Sparrows, Chickadees and a Wren

Did you know there are birds awake at 4:30 in the morning? Well, there are. Cheerful birds. At 4 freakin 30. They sit in the tree outside my window chirping, chirping, chirping. Meanwhile I lie in bed wishing they’d shut the hell up and I could go back to sleep. But, of course, they don’t and I don’t. I just lie there looking at the shadow the leaves make on the muslin curtain as it gently bellows up and back; a breathing canvass. I lie there wondering if the birds are really as happy as they sound.
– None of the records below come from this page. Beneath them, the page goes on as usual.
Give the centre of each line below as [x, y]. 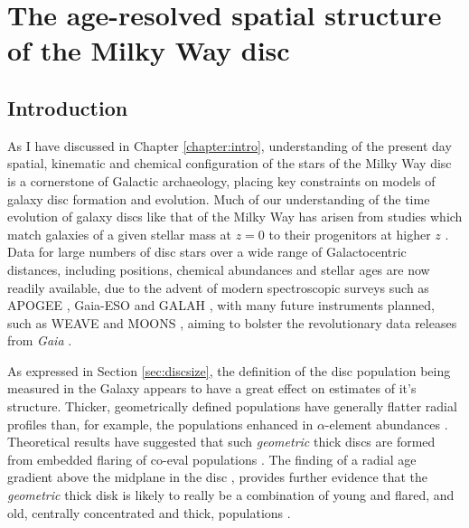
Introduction [68, 107]
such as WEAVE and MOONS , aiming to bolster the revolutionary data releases [232, 322]
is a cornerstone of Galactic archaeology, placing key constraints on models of [221, 180]
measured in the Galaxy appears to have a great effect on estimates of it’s [212, 388]
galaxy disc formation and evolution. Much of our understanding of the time [219, 198]
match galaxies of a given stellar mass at [120, 234]
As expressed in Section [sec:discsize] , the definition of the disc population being [229, 370]
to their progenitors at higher [350, 234]

After all, what does a melancholy sparrow sound like?

At 5 o’clock I harrumph my way out of bed and down to the kitchen. By now the chickadees are going at it – chick-a-dee-dee-dee-dee and I like them better because it seems to me they have something to say, unlike the frivolous sparrows who are probably just gossiping. I make myself a cup of dark, thick coffee and enjoy a rare moment with the sliding glass door wide open, Sweet William still perched in his bed, safe from escaping, safe from himself. And he’s quiet – another rarity.
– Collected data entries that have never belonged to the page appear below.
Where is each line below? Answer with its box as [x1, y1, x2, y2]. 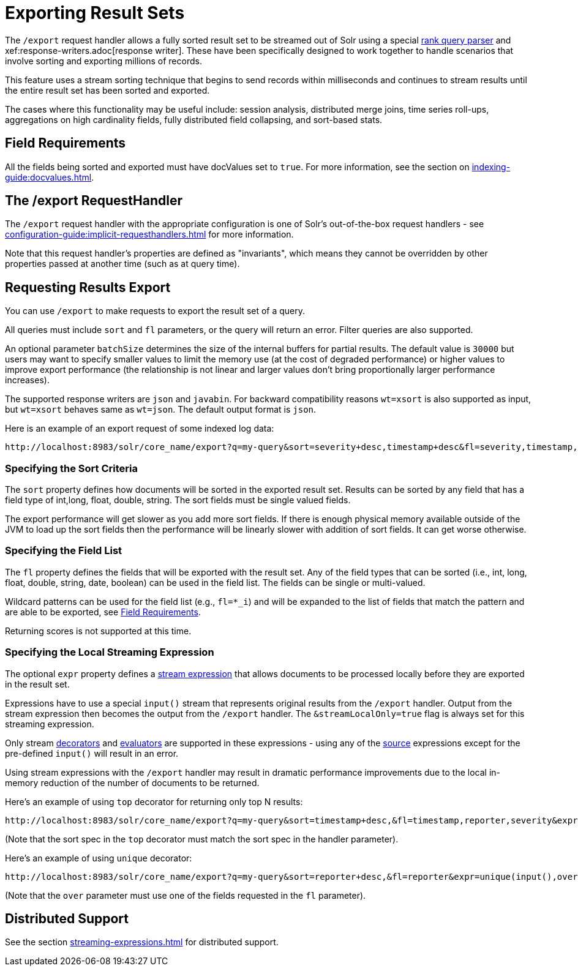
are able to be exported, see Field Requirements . [5, 606, 201, 617]
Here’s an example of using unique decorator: [5, 852, 192, 863]
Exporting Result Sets [5, 2, 185, 23]
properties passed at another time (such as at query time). [5, 258, 240, 269]
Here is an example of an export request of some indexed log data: [5, 423, 274, 434]
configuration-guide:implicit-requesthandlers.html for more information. [5, 229, 294, 240]
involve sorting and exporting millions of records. [5, 55, 202, 66]
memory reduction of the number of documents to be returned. [5, 777, 260, 788]

There’s a small dog curled up like a furry little comma at my feet -- a tiny, spotty, smelly, skinny dog. She rolls over, begging for love. On her belly there’s a fresh Frankenstein slash of a scar and it reminds me that she’s been through hell. She’s been over bred, neglected, starved and who knows what else. It reminds me that people are capable of incredible cruelty and I wonder what I’d do if I ever met the woman who abused and neglected her. But that’s probably never going to happen and for all my imagined bravado I’d more than likely just turn away, disgusted.

They named her Ya Ya (she’s a Chihuahua mix) at the shelter where she just came from, the good place with the good people who rescued her from her very bad situation. We named her Wren, so she’s now Wrennie Ya Ya. It seems to fit her. Serious, but she wants to be fun. And she will be fun, once she heals up. I won’t go through the list of her maladies but let’s just say that she takes more pills than Elvis. For a while we had medicine bottles and ointments all over the kitchen but then Sara arranged them in a bowl, the bottles and tubes sticking out at angles, arranged like a Harry and David gift basket.
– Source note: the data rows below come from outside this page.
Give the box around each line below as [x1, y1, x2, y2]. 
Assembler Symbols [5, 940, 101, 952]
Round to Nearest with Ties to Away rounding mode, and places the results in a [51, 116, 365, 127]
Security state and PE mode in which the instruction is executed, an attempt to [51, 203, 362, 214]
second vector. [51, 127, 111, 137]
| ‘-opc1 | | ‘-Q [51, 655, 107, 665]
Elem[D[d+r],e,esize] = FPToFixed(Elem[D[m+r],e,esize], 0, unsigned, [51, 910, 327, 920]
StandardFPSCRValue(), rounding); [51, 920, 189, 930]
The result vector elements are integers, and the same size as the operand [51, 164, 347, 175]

She’s now sleeping at my feet, sprawled trustingly on a floofy bed, snoring. I can’t help but marvel at her resilience – abused for years but still ready to accept love. And a comfortable bed. A belly scratch also goes a long way. So I’d better get busy, there’s lots of belly scratchin’ to make up for.

09 June 2009

In Lieu of Jonesy

I know it's just not the same, and I am not really very funny like she is, but here I am. The parrot loves her best, and I write more on the blog.

I am currently boiling down rhubarb with sugar into a sauce to make, in the future, an Edwardian Pink Shocker. I am not joking: http://www.pbs.org/manorhouse/treats/prog04.html On this site, you can take the Snob Quiz as well. Who said PBS has no sense of humor?

The bird is pacing on his perch, wings out and in and out, trying a series of different calls to get my attention. Now he is pretending to chew. The cat is pawing at the glass door, the dogs are watching the yard for intruders. The ancient cat just limped into the kitchen for a snack.

I am thinking about how if I knew what was good for me I would give up sugar, booze, whining, driving, butter, starch, swearing, and fried foods. Alas, I am flawed.

Just like my pets are flawed--just now the dog nipped the cat and the other dog nipped the nipper. This resulted in scolding. The old cat is oblivious, moving soft food around in her dish from side to side.

My parrots nails are too long, I bite mine, I cannot clip my dogs' nails due to their utter refusals. We all keep making more.

I should go for a walk, read some poems, eat an apple.

The old cat wandered off and now is yowling from the basement, which sounds mournful, like she is lost. I will go retrieve her bony self and squeeze her a little, so that she will start to purr and we will look out onto the yard and whistle back at the birds.

04 June 2009

Post Earache

I have resurfaced. For a few weeks, the mere heft of dragging my muscles and bones from one room to the other had me flummoxed and exhausted. Velocity stalled, stuttered.

Today I got my appetite back, and coincidentally, said goodbye to the last of my antibiotics. God bless drugs to squelch ear and throat infections.

The dark chocolate with espresso beans is kaput. I gobbled almost an entire small pizza. The bird gnawed at the crust, always using his left food as the grabber, the right foot as the stander. His eating foot always looks like he's making a fist. I love this. Then he bit Jonesy quite hard for having a water bottle too close to his body as he clung to her collar as she drank.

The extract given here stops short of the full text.